The differences in the size of syncytia following F and HN

Co-expression of batMuV F and HN resulted in the formation of syncytia, which were noticeably smaller in comparison to those obtained after the co-expression of hMuV F and HN. When compared to a MuV consensus sequence, that is generated by sequence analysis of 26 different MuV strains and isolates, the corresponding glycoproteins of both human and bat-derived MuV show high levels of sequence homology on aa level: The hMuV F and HN proteins showed 98.9 % or 99.2 % homology to the consensus sequence; batMuV F and HN showed 94.6 % or 91 % homology, respectively (Kruger et al., submitted). Even in the case that a different aa residue is present at a certain position, it is mostly an aa residue with similar characteristics. For the batMuV F protein it was observed, that the total aa homology of the F1 subunit (96.5 %) is higher than that of the F2 subunit (86.5%). In the latter, especially the first 20 aa of the N-terminus of batMuV F, which have the characteristics of a signal peptide (SP; calculated by the SignalIP software), shined out in regard of aa conservation (69 %) in comparison to the corresponding aa residues of the consensus sequence. In contrast to this, the hMuV F2 subunit and the SP showed a high homology to the MuV consensus sequence (97.4 % and 96 %, respectively). To analyze whether the differences in this part of the polypeptides have an influence on the fusogenicity, chimeric F proteins with an exchange of the complete F2 subunit or only the predicted SP were generated und investigated in a fusion assay. In this way it was shown, that F proteins harbouring either the complete hMuV F2 subunit linked to the batMuV F1, or only the hMuV F SP-related aa residues linked to the remaining portion of the batMuV F, mediated the formation of huge syncytia following co-expression with both hMuV or batMuV HN (Kruger et al., submitted).

Those syncytia were larger in size when compared to those obtained after co-expression of batMuV F an HN, and comparable to those which were formed after hMuV F and HN co-expression. In contrast, F protein chimeras comprising the batMuV F2 subunit and the hMuV F1, or the batMuV F SP-related aa residues followed by the aa residues of the hMuV F (without the SP-related portion) induced the formation of smaller syncytia, resembling the phenotype achieved by co-expression of batMuV F and HN (Kruger et al., submitted).

From these results it is concluded, that the SP of the hMuV F enables a more efficient processing and transport of the F protein along the secretory pathway than the batMuV F SP.

7.2.4. Summary

It has been shown that there is a high relatedness between the glycoproteins of batMuV and human MuV strains, not only based on the highly conserved aa sequences, but also on the serological similarity and the functional activity. So far, no infectious MuV has been isolated from bats, but nevertheless the herein before mentioned studies provide some indications for a zoonotic potential of batMuV: (i) The fusion activity is not restricted to the reservoir host. (ii) Based on past studies, the ability to mediate cell-to-cell fusion is associated with the virulence of MuV strains and therefore, the syncytium formation induced after batMuV F and HN co-expression should be considered an important factor for the estimation of the virulence of the batMuV. (iii) Furthermore, the interaction with sialic acids (and the potential usage of them as a cellular receptor for virus entry) provides a widely distributed receptor determinant which is usually present in many animal species.
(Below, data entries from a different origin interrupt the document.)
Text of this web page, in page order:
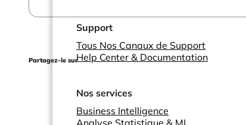
Support
Tous Nos Canaux de Support
Help Center & Documentation
Nos services
Business Intelligence
Analyse Statistique & ML
Partagez-le sur
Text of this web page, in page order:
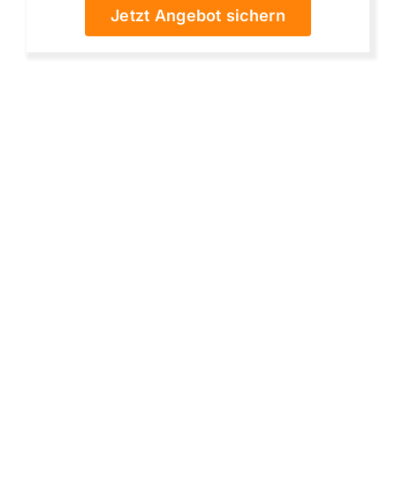
Jetzt Angebot sichern

The in silico analysis of the phylogenetic relatedness of the small hydrophobic protein (SH) of batMuV and MuV genotypes indicates that the batMuV is not a variant of an already known human strain (that might have been introduced into the chiropteran species by accident), but rather a novel MuV strain of an origin different from humans.
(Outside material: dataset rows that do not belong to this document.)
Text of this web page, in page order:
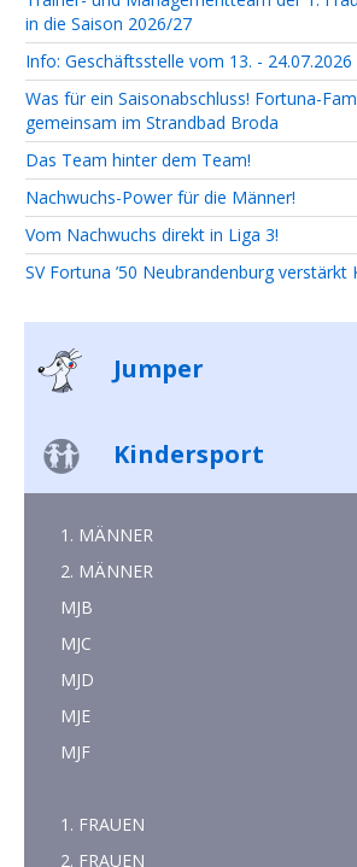
in die Saison 2026/27
Info: Geschäftsstelle vom 13. -
Was für ein Saisonabschluss! Fortuna-
gemeinsam im Strandbad Broda
Das Team hinter dem Team!
Nachwuchs-Power für die Männer!
Vom Nachwuchs direkt in Liga 3!
SV Fortuna ’50 Neubrandenburg verstärkt
Jumper
Kindersport
1. MÄNNER
2. MÄNNER
MJB
MJC
MJD
MJE
MJF
1. FRAUEN
2. FRAUEN

In this light, it is noteworthy to mention that a MuV vaccination is not included into national immunization programs in African countries and therefore, the people are not protected against MuV infections. Given that monoclonal antibodies directed against the F protein of different MuV strains were able to detect both, hMuV and batMuV F, it is likely that hMuV and batMuV are conspecific and belong to one serogroup and that further a vaccination with the common MuV vaccine could elicit a protective immunity against the batMuV strain investigated in this study.

Based on the data obtained during this study it is feasible, that a batMuV has already been able to infect humans in local areas, although there are no data that support this assumption.

But this is a general problem for infectious diseases with non-specific symptoms on the African continent, as febrile illnesses are often attributed to malaria, yellow fever, dengue fever, etc., treated with therapeutics against the disease with the most-fitting symptoms.

Further testing for very rare, uncommon, or new infectious diseases is either not performed or impossible due to the high costs, missing equipment, lack of medical/ or immunological training, or a lack of tests (especially for so far unknown pathogens).

To get more information about the prevalence of (bat)MuV in Africa, it would be necessary to screen serum samples from humans as well as different mammalian species for the presence of MuV antibodies or RNA. This would give an overview about the distribution and diversity of (bat)MuV strains in Africa and would provide valuable informations for possible epidemiological follow-up studies.